In addition, the short-term Issuer Default Ratings and commercial paper ratings have been downgraded to "F3" from "F2". The Rating Outlook is "Negative."

Fitch also has downgraded and withdrawn its ratings for Textron's preferred securities due to what it said is a small amount outstanding. Debt and preferred securities totaled nearly $11 billion as of Jan. 3, including $2.5 billion at Textron and $8.3 billion at Textron Financial Corp., the ratings agency said.

A message seeking comment was left with a spokeswoman for Textron.

The downgrades recognize risks related to Textron Financial Corp.'s plans to exit its finance business and the weak economy that could pressure its asset quality and financial performance at Textron's manufacturing businesses, Fitch said.

"These factors could lead to liquidity pressures in 2010 in the absence of asset sales or capital market transactions," it said.

Other developments considered in the ratings include a "full drawdown" of the company's bank facilities and recently announced management changes, which Fitch said emphasize the "broad challenges" facing the company.

The company on Monday announced the departures of Ted French, executive vice president and chief financial officer, and Buell "Jay" Carter, president and chief operating officer of Textron Financial.

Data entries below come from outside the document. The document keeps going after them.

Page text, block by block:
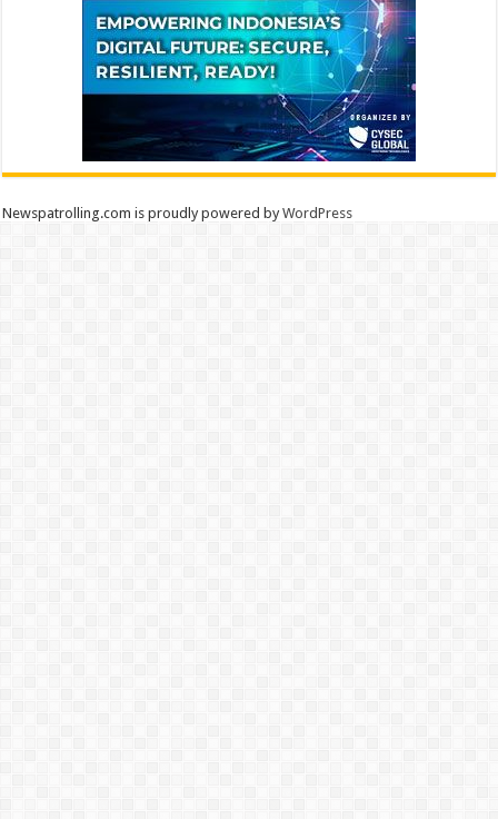
Newspatrolling.com is proudly powered byWordPress
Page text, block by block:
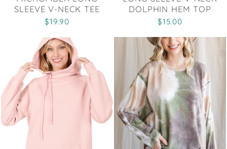
SLEEVE V-NECK TEE
$19.90
DOLPHIN HEM TOP
$15.00
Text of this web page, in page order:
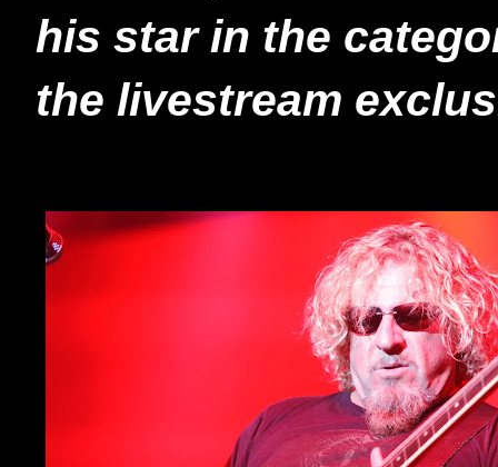
his star in the
the livestream
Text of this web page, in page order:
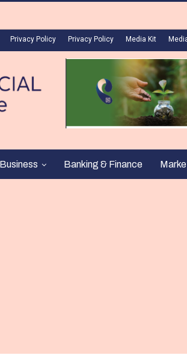
Privacy Policy Privacy Policy Media Kit
Business Banking & Finance
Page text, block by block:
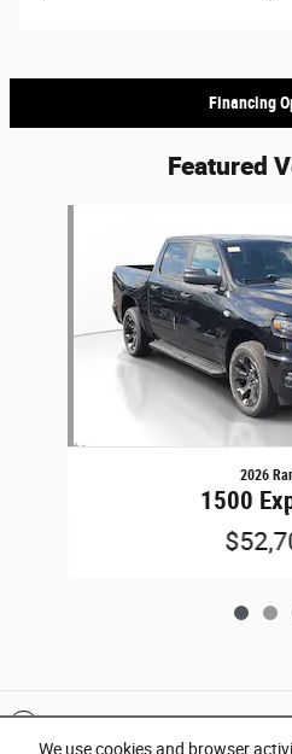
We use cookies and browser
Financing
Featured
2026
1500
Included Packages &
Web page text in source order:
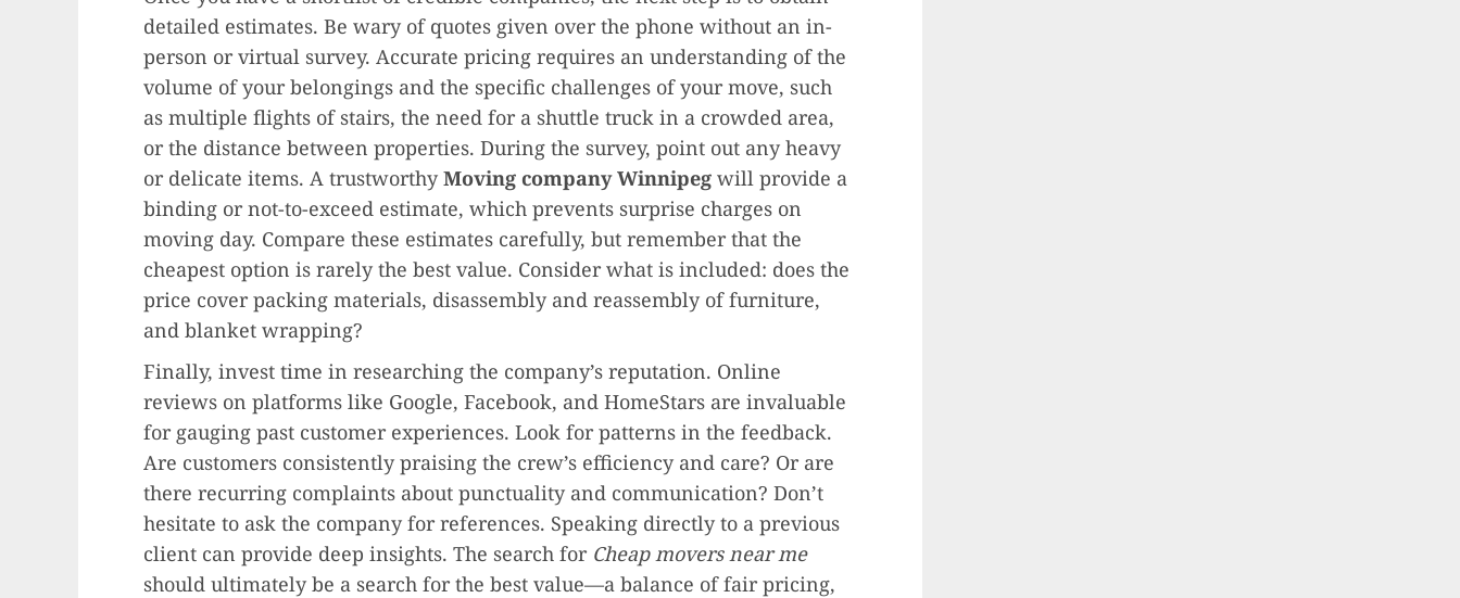
detailed estimates. Be wary of quotes given over the phone without an in-
person or virtual survey. Accurate pricing requires an understanding of the
volume of your belongings and the specific challenges of your move, such
as multiple flights of stairs, the need for a shuttle truck in a crowded area,
or the distance between properties. During the survey, point out any heavy
or delicate items. A trustworthy Moving company Winnipeg will provide a
binding or not-to-exceed estimate, which prevents surprise charges on
moving day. Compare these estimates carefully, but remember that the
cheapest option is rarely the best value. Consider what is included: does the
price cover packing materials, disassembly and reassembly of furniture,
and blanket wrapping?
Finally, invest time in researching the company’s reputation. Online
reviews on platforms like Google, Facebook, and HomeStars are invaluable
for gauging past customer experiences. Look for patterns in the feedback.
Are customers consistently praising the crew’s efficiency and care? Or are
there recurring complaints about punctuality and communication? Don’t
hesitate to ask the company for references. Speaking directly to a previous
client can provide deep insights. The search for Cheap movers near me
should ultimately be a search for the best value—a balance of fair pricing,
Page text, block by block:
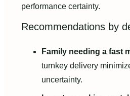
performance certainty.
Recommendations by
Family needing a fast
turnkey delivery
uncertainty.
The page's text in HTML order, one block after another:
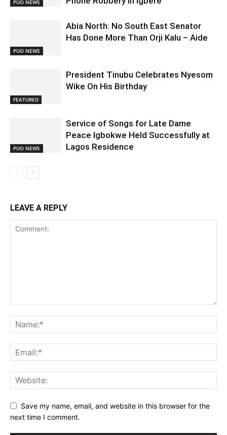
PUO NEWS
PUO NEWS
Abia North: No South East Senator
Has Done More Than Orji Kalu – Aide
FEATURED
President Tinubu Celebrates Nyesom
Wike On His Birthday
PUO NEWS
Service of Songs for Late Dame
Peace Igbokwe Held Successfully at
Lagos Residence
LEAVE A REPLY
Save my name, email, and website in this browser for the
next time I comment.
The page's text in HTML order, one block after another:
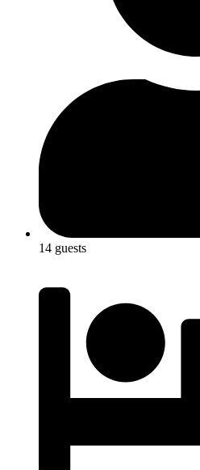
14 guests
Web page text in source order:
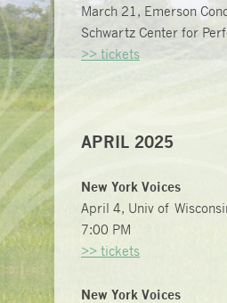
March 21, Emerson
Schwartz Center for
>> tickets
APRIL 2025
New York Voices
April 4, Univ of
7:00 PM
>> tickets
New York Voices
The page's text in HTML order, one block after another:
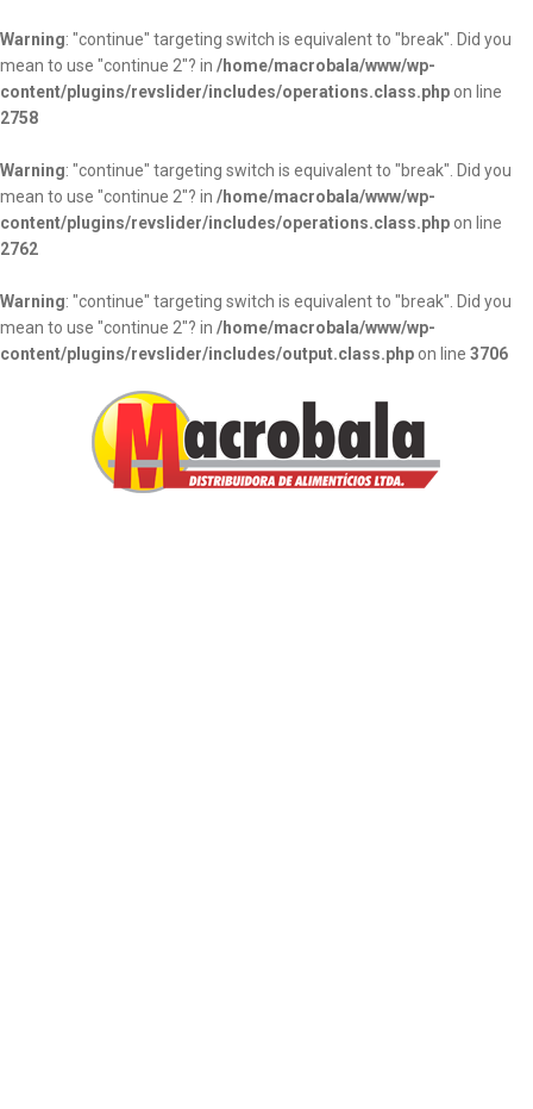
Warning: "continue" targeting switch is equivalent to "break". Did you
mean to use "continue 2"? in /home/macrobala/www/wp-
content/plugins/revslider/includes/operations.class.php on line
2758
Warning: "continue" targeting switch is equivalent to "break". Did you
mean to use "continue 2"? in /home/macrobala/www/wp-
content/plugins/revslider/includes/operations.class.php on line
2762
Warning: "continue" targeting switch is equivalent to "break". Did you
mean to use "continue 2"? in /home/macrobala/www/wp-
content/plugins/revslider/includes/output.class.php on line 3706
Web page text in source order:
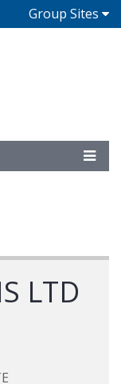
Group Sites
LTD
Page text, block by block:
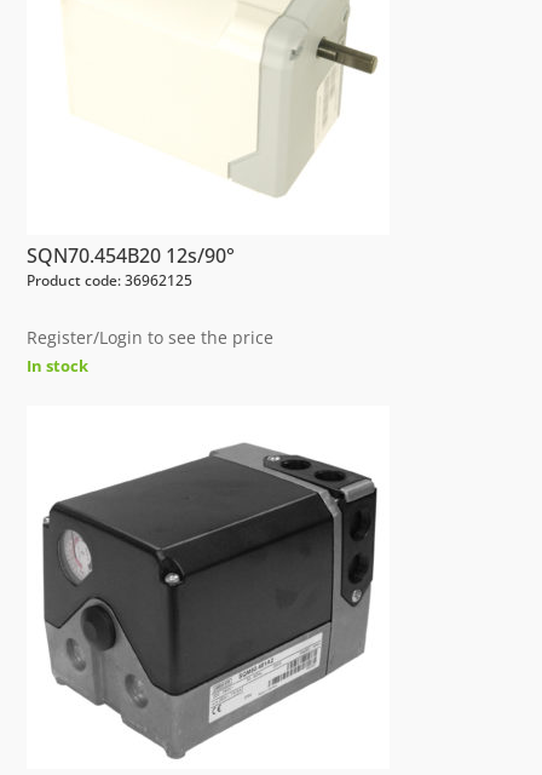
SQN70.454B20 12s/90°
Product code: 36962125
Register/Login to see the price
In stock
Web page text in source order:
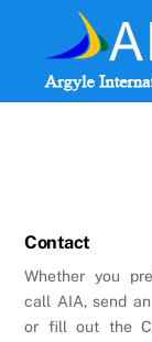
content
Contact
Whether you
call AIA, send
or fill out the
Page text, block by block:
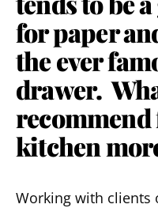
for paper
the ever
drawer.
recommend
kitchen
Working with clients
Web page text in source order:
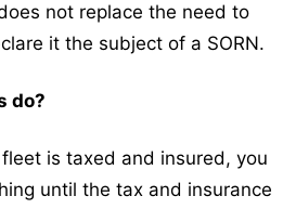
not replace the need to
it the subject of a SORN.
do?
is taxed and insured, you
until the tax and insurance
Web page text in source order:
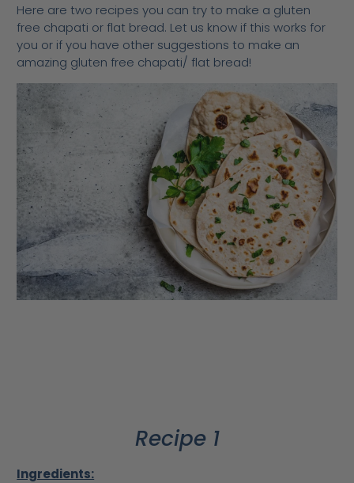
Here are two recipes you can try to make a gluten
free chapati or flat bread. Let us know if this works for
you or if you have other suggestions to make an
amazing gluten free chapati/ flat bread!
Recipe 1
Ingredients:
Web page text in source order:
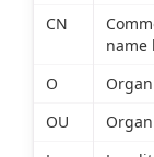
CN
name
O
OU
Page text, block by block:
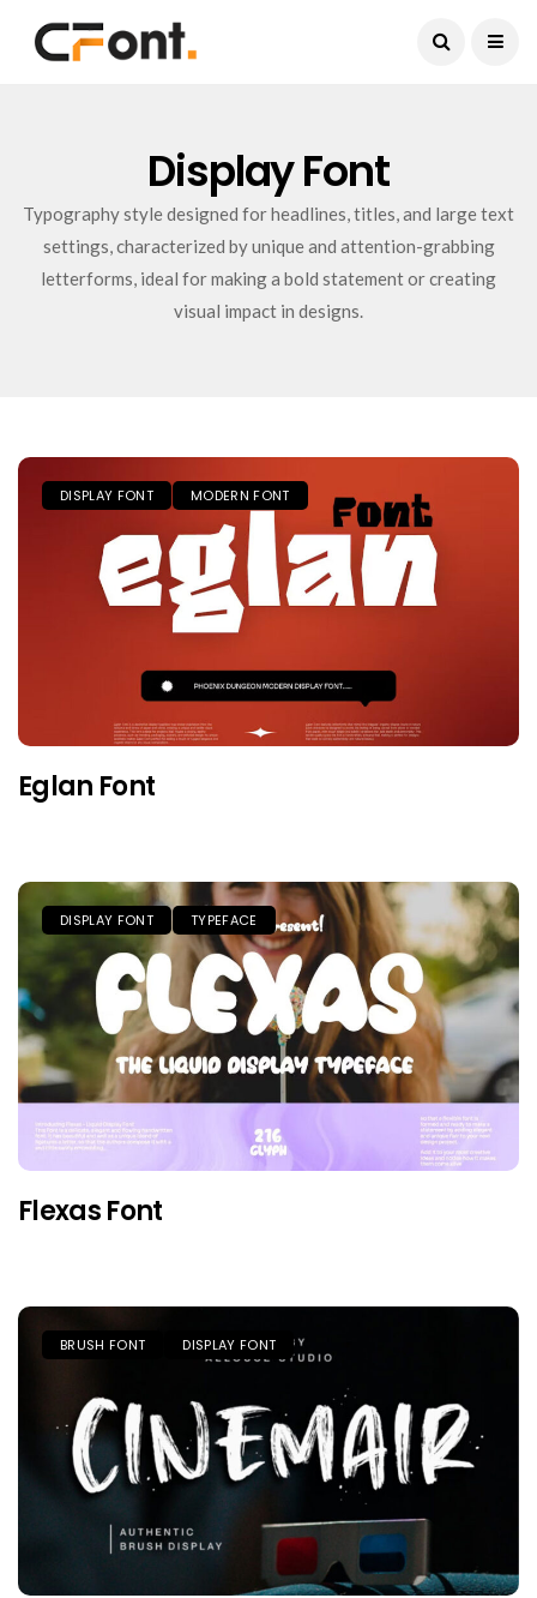
Display Font
Typography style designed for headlines, titles, and large text
settings, characterized by unique and attention-grabbing
letterforms, ideal for making a bold statement or creating
visual impact in designs.
DISPLAY FONT MODERN FONT
Eglan Font
DISPLAY FONT TYPEFACE
Flexas Font
BRUSH FONT DISPLAY FONT
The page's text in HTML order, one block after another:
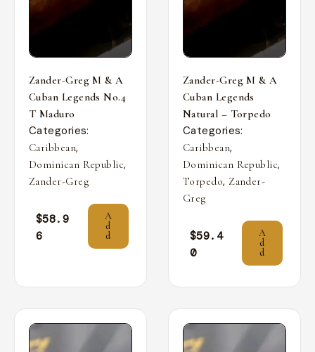
Zander-Greg M & A
Cuban Legends No.4
T Maduro
Categories:
Caribbean,
Dominican Republic,
Zander-Greg
$58.9
6
A
d
d
Zander-Greg M & A
Cuban Legends
Natural – Torpedo
Categories:
Caribbean,
Dominican Republic,
Torpedo, Zander-
Greg
$59.4
0
A
d
d
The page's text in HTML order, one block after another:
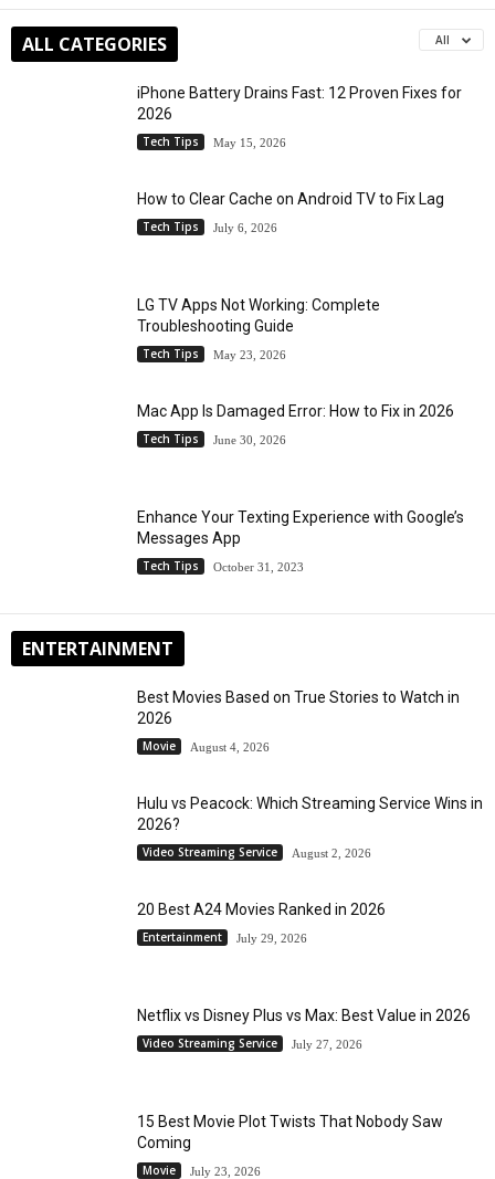
ALL CATEGORIES All
iPhone Battery Drains Fast: 12 Proven Fixes for
2026
Tech Tips May 15, 2026
How to Clear Cache on Android TV to Fix Lag
Tech Tips July 6, 2026
LG TV Apps Not Working: Complete
Troubleshooting Guide
Tech Tips May 23, 2026
Mac App Is Damaged Error: How to Fix in 2026
Tech Tips June 30, 2026
Enhance Your Texting Experience with Google’s
Messages App
Tech Tips October 31, 2023
ENTERTAINMENT
Best Movies Based on True Stories to Watch in
2026
Movie August 4, 2026
Hulu vs Peacock: Which Streaming Service Wins in
2026?
Video Streaming Service August 2, 2026
20 Best A24 Movies Ranked in 2026
Entertainment July 29, 2026
Netflix vs Disney Plus vs Max: Best Value in 2026
Video Streaming Service July 27, 2026
15 Best Movie Plot Twists That Nobody Saw
Coming
Movie July 23, 2026

Some on Wall Street have been calling for a change in senior management, especially at Textron Financial Corp. The business that provides financing for new and used Cessna business jets, golf courses, as well as to developers of vacation resorts continues to deteriorate.

Last week, Textron drew $3 billion in credit to pay off debt and pump liquidity as it exits nearly all of its commercial financial business. After repaying all commercial paper, or short-term debt, valued at $1.8 billion, Textron said it will use the remaining $1.2 billion for additional liquidity.

Fitch said that despite higher cash balances as a result of Textron Financial Corp.'s drawdown, liquidity "continues to represent a key rating concern."

Shares fell 99 cents, or 13.51 percent, to $6.34 in afternoon trading.